▸ Task requirements:
For this exercise, output the entries below exactly from the line that holds "Give the centre of each line below as (x, y)." to the line that holds "We will represent", both ends included. No pictures belong in the copy.

Stored items from a collection:

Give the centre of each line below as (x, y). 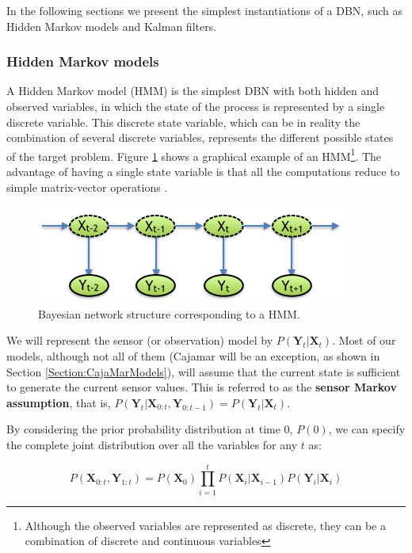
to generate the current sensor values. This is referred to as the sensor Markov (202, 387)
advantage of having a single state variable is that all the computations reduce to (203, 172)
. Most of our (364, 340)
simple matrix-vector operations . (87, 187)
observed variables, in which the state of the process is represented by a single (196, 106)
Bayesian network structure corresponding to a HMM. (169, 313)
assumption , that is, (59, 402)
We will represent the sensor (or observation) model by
--
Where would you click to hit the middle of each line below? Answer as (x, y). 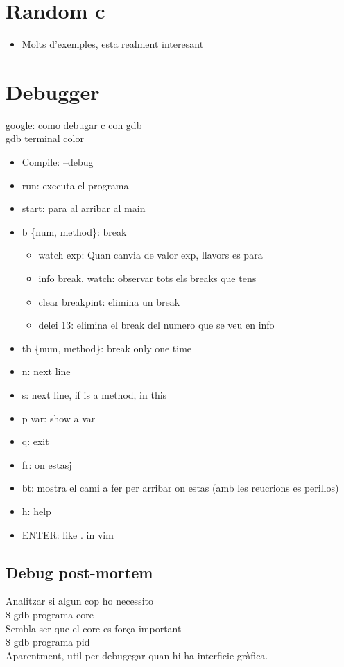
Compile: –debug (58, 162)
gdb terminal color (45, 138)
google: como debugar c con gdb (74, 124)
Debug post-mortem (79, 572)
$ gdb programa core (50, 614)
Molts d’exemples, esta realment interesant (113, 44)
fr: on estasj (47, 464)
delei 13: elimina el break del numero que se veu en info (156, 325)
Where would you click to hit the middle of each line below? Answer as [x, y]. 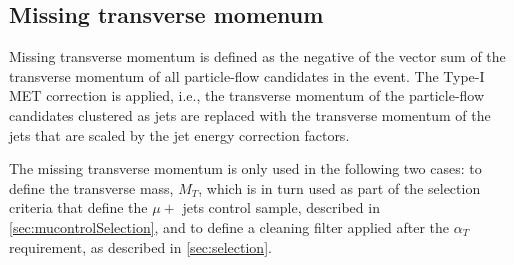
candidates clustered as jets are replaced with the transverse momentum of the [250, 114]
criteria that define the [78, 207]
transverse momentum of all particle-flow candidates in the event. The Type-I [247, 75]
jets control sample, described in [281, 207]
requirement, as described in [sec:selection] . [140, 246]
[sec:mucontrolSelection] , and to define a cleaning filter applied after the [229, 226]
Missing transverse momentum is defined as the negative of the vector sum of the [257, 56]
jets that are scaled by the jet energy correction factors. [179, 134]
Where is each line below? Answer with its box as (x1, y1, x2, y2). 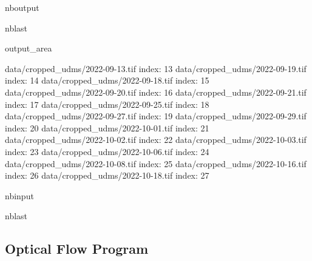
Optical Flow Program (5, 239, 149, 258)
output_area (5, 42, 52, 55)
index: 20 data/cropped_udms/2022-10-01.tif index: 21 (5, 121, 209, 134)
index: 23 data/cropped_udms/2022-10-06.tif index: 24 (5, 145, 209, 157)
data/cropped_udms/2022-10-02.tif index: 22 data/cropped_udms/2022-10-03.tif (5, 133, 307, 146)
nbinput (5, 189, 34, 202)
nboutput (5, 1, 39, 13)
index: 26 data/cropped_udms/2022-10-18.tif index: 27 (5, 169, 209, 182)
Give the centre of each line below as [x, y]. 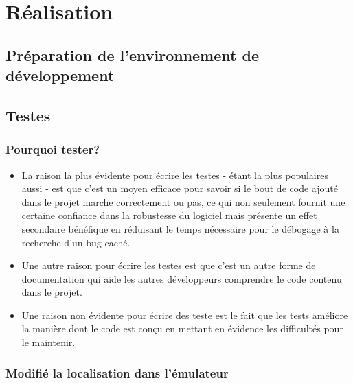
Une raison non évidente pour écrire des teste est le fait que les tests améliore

▸ Answer area:
Give the centre of each line below as (x, y). 
to generate the current sensor values. This is referred to as the sensor Markov (202, 387)
advantage of having a single state variable is that all the computations reduce to (203, 172)
. Most of our (364, 340)
simple matrix-vector operations . (87, 187)
observed variables, in which the state of the process is represented by a single (196, 106)
Bayesian network structure corresponding to a HMM. (169, 313)
assumption , that is, (59, 402)
We will represent the sensor (or observation) model by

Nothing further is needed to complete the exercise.